Dataset excerpts:
▼
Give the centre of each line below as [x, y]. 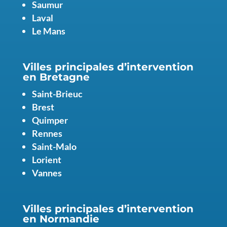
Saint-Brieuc [57, 93]
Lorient [46, 159]
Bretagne [64, 77]
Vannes [47, 173]
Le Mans [48, 31]
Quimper [50, 120]
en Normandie [61, 219]
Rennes [47, 133]
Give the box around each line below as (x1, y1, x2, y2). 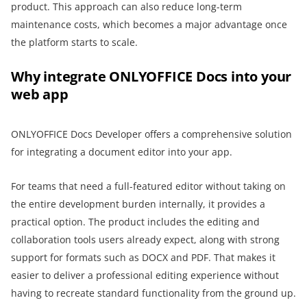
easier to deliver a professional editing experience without (11, 268, 279, 282)
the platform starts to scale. (11, 35, 138, 49)
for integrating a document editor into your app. (11, 145, 232, 158)
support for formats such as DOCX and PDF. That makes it (11, 250, 275, 264)
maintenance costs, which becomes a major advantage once (11, 17, 287, 31)
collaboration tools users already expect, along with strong (11, 232, 280, 246)
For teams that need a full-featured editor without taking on (11, 179, 286, 193)
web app (11, 84, 69, 103)
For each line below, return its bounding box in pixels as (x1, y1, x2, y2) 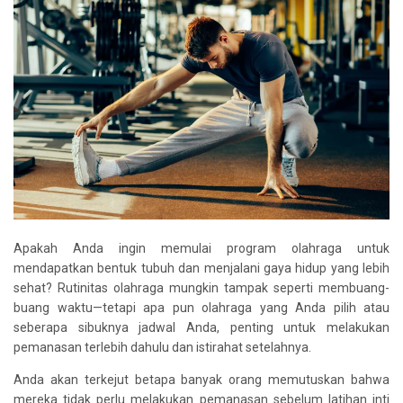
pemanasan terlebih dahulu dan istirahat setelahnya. (13, 339, 311, 354)
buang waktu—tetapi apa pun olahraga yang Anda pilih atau (13, 300, 390, 315)
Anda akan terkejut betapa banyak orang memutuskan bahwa (13, 372, 390, 387)
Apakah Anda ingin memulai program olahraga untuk (13, 240, 390, 255)
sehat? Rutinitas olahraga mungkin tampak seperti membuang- (13, 280, 390, 295)
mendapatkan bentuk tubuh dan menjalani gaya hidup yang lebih (13, 260, 390, 275)
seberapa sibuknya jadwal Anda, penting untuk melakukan (13, 319, 390, 335)
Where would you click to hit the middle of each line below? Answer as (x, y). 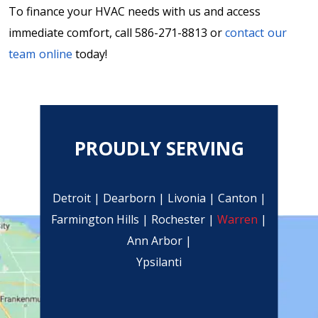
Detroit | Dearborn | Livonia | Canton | (159, 198)
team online (40, 54)
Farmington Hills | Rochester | (133, 220)
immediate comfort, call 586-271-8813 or (117, 33)
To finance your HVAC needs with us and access (135, 12)
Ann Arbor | (159, 241)
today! (91, 54)
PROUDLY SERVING (159, 149)
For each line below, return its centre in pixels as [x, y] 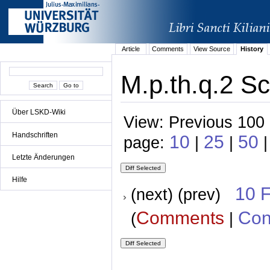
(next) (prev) [183, 195]
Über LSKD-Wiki [39, 112]
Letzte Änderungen [43, 157]
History [252, 49]
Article [130, 49]
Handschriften [35, 135]
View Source [212, 49]
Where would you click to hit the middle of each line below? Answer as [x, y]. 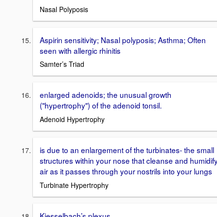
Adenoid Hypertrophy [72, 119]
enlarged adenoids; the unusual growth [106, 95]
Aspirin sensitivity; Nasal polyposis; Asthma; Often [123, 39]
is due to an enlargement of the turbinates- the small [127, 150]
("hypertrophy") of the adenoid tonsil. [101, 105]
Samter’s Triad [62, 64]
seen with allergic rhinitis [80, 50]
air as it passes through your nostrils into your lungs [126, 171]
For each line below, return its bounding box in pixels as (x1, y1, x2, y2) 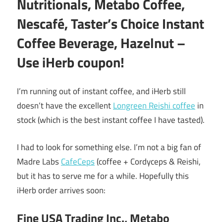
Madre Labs (17, 155, 61, 168)
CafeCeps (61, 155, 95, 168)
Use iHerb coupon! (17, 51, 124, 73)
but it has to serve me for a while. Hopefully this (17, 169, 189, 182)
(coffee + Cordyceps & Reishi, (95, 155, 201, 168)
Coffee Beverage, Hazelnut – (17, 32, 185, 54)
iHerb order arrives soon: (17, 183, 106, 197)
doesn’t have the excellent (17, 99, 113, 112)
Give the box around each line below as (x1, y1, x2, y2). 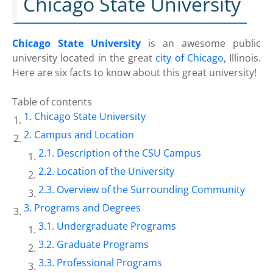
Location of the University (57, 164, 175, 178)
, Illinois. (223, 51, 261, 65)
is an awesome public (141, 36, 261, 50)
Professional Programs (57, 255, 163, 269)
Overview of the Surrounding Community (57, 182, 246, 196)
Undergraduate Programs (57, 219, 177, 233)
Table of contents (12, 94, 92, 108)
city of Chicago (155, 51, 224, 65)
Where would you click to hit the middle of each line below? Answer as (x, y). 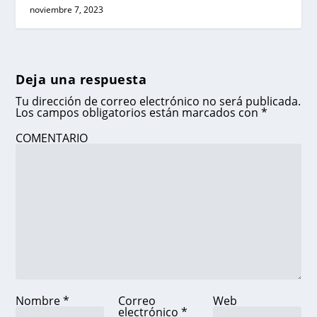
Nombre (40, 300)
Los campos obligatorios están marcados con (139, 112)
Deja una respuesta (81, 79)
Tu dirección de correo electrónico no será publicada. (158, 101)
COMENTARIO (52, 138)
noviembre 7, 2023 (67, 9)
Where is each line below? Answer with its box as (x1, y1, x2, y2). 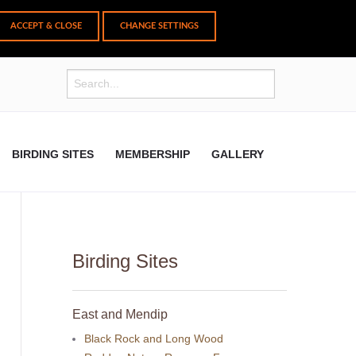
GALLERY (211, 147, 264, 161)
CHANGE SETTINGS (119, 21, 199, 30)
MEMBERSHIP (115, 147, 190, 161)
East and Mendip (72, 307, 168, 321)
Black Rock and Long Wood (84, 331, 224, 345)
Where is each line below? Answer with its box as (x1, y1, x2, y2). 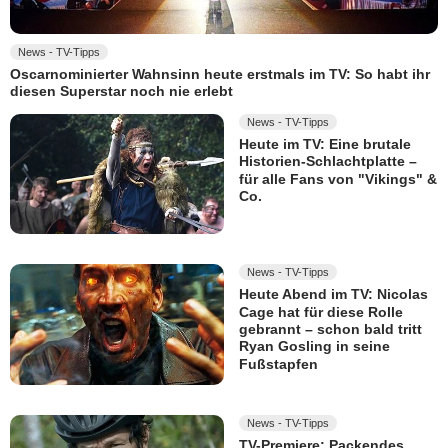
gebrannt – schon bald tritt (239, 321, 422, 338)
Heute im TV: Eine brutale (239, 136, 411, 153)
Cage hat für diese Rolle (239, 304, 403, 321)
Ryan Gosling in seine (239, 338, 390, 355)
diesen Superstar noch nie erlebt (10, 83, 233, 100)
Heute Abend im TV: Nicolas (239, 286, 428, 303)
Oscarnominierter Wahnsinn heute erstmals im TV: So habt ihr (10, 65, 430, 82)
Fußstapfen (239, 355, 318, 372)
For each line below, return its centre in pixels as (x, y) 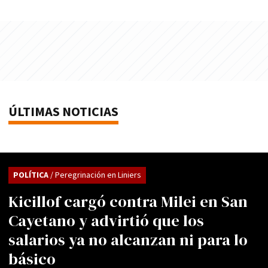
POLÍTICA (32, 175)
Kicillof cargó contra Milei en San (128, 201)
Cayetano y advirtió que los (106, 220)
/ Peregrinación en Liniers (96, 175)
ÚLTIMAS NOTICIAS (63, 112)
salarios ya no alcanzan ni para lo (128, 240)
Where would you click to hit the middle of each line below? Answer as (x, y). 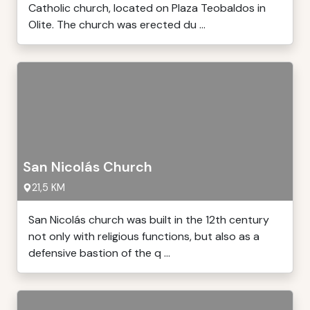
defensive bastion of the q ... (99, 253)
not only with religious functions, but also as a (144, 236)
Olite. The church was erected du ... (117, 25)
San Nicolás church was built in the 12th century (149, 220)
▲
## What to do
With the images excluded, output every record verbatim.

## Result below
Give the centre of each line below as [x, y]. 
Saint-Brieuc [57, 93]
Lorient [46, 159]
Bretagne [64, 77]
Vannes [47, 173]
Le Mans [48, 31]
Quimper [50, 120]
en Normandie [61, 219]
Rennes [47, 133]
Give the box around each line below as (x1, y1, x2, y2). 
easier to deliver a professional editing experience without (11, 268, 279, 282)
the platform starts to scale. (11, 35, 138, 49)
for integrating a document editor into your app. (11, 145, 232, 158)
support for formats such as DOCX and PDF. That makes it (11, 250, 275, 264)
maintenance costs, which becomes a major advantage once (11, 17, 287, 31)
collaboration tools users already expect, along with strong (11, 232, 280, 246)
For teams that need a full-featured editor without taking on (11, 179, 286, 193)
web app (11, 84, 69, 103)
For each line below, return its bounding box in pixels as (x1, y1, x2, y2) 
pemanasan terlebih dahulu dan istirahat setelahnya. (13, 339, 311, 354)
buang waktu—tetapi apa pun olahraga yang Anda pilih atau (13, 300, 390, 315)
Anda akan terkejut betapa banyak orang memutuskan bahwa (13, 372, 390, 387)
Apakah Anda ingin memulai program olahraga untuk (13, 240, 390, 255)
sehat? Rutinitas olahraga mungkin tampak seperti membuang- (13, 280, 390, 295)
mendapatkan bentuk tubuh dan menjalani gaya hidup yang lebih (13, 260, 390, 275)
seberapa sibuknya jadwal Anda, penting untuk melakukan (13, 319, 390, 335)
Where would you click to hit the middle of each line below? Answer as (x, y). 
Detroit | Dearborn | Livonia | Canton | (159, 198)
team online (40, 54)
Farmington Hills | Rochester | (133, 220)
immediate comfort, call 586-271-8813 or (117, 33)
To finance your HVAC needs with us and access (135, 12)
Ann Arbor | (159, 241)
today! (91, 54)
PROUDLY SERVING (159, 149)
For each line below, return its centre in pixels as [x, y] 
(next) (prev) [183, 195]
Über LSKD-Wiki [39, 112]
Letzte Änderungen [43, 157]
History [252, 49]
Article [130, 49]
Handschriften [35, 135]
View Source [212, 49]
Where would you click to hit the middle of each line below? Answer as [x, y]. 
Adenoid Hypertrophy [72, 119]
enlarged adenoids; the unusual growth [106, 95]
Aspirin sensitivity; Nasal polyposis; Asthma; Often [123, 39]
is due to an enlargement of the turbinates- the small [127, 150]
("hypertrophy") of the adenoid tonsil. [101, 105]
Samter’s Triad [62, 64]
seen with allergic rhinitis [80, 50]
air as it passes through your nostrils into your lungs [126, 171]
For each line below, return its bounding box in pixels as (x1, y1, x2, y2) 
Madre Labs (17, 155, 61, 168)
CafeCeps (61, 155, 95, 168)
Use iHerb coupon! (17, 51, 124, 73)
but it has to serve me for a while. Hopefully this (17, 169, 189, 182)
(coffee + Cordyceps & Reishi, (95, 155, 201, 168)
Coffee Beverage, Hazelnut – (17, 32, 185, 54)
iHerb order arrives soon: (17, 183, 106, 197)
doesn’t have the excellent (17, 99, 113, 112)
Give the box around each line below as (x1, y1, x2, y2). 
Location of the University (57, 164, 175, 178)
, Illinois. (223, 51, 261, 65)
is an awesome public (141, 36, 261, 50)
Professional Programs (57, 255, 163, 269)
Overview of the Surrounding Community (57, 182, 246, 196)
Undergraduate Programs (57, 219, 177, 233)
Table of contents (12, 94, 92, 108)
city of Chicago (155, 51, 224, 65)
Where would you click to hit the middle of each line below? Answer as (x, y). 
Nombre (40, 300)
Los campos obligatorios están marcados con (139, 112)
Deja una respuesta (81, 79)
Tu dirección de correo electrónico no será publicada. (158, 101)
COMENTARIO (52, 138)
noviembre 7, 2023 (67, 9)
Where is each line below? Answer with its box as (x1, y1, x2, y2). 
GALLERY (211, 147, 264, 161)
CHANGE SETTINGS (119, 21, 199, 30)
MEMBERSHIP (115, 147, 190, 161)
East and Mendip (72, 307, 168, 321)
Black Rock and Long Wood (84, 331, 224, 345)
Where is each line below? Answer with its box as (x1, y1, x2, y2). 
gebrannt – schon bald tritt (239, 321, 422, 338)
Heute im TV: Eine brutale (239, 136, 411, 153)
Cage hat für diese Rolle (239, 304, 403, 321)
Ryan Gosling in seine (239, 338, 390, 355)
diesen Superstar noch nie erlebt (10, 83, 233, 100)
Heute Abend im TV: Nicolas (239, 286, 428, 303)
Oscarnominierter Wahnsinn heute erstmals im TV: So habt ihr (10, 65, 430, 82)
Fußstapfen (239, 355, 318, 372)
For each line below, return its centre in pixels as (x, y) 
POLÍTICA (32, 175)
Kicillof cargó contra Milei en San (128, 201)
Cayetano y advirtió que los (106, 220)
/ Peregrinación en Liniers (96, 175)
ÚLTIMAS NOTICIAS (63, 112)
salarios ya no alcanzan ni para lo (128, 240)
Where would you click to hit the middle of each line below? Answer as (x, y). 
defensive bastion of the q ... (99, 253)
not only with religious functions, but also as a (144, 236)
Olite. The church was erected du ... (117, 25)
San Nicolás church was built in the 12th century (149, 220)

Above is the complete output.